ACTIVITY –
Below are the records; pull every line that includes "Object".

DATA TO USE –
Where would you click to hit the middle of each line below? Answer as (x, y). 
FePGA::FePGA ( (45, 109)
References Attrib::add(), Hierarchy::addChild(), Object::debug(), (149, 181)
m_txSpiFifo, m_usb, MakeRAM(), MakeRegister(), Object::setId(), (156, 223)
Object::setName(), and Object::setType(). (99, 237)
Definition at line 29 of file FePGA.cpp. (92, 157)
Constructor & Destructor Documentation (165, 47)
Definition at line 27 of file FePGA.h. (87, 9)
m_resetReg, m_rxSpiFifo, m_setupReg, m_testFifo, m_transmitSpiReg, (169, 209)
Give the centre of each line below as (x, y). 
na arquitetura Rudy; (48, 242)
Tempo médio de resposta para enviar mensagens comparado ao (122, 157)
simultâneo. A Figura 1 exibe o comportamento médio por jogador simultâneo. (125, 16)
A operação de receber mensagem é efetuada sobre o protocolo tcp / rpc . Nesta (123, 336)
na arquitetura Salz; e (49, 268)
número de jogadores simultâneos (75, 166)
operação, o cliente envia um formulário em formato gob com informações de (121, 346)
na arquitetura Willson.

TASK OUTPUT –
References Attrib::add(), Hierarchy::addChild(), Object::debug(), (149, 181)
m_txSpiFifo, m_usb, MakeRAM(), MakeRegister(), Object::setId(), (156, 223)
Object::setName(), and Object::setType(). (99, 237)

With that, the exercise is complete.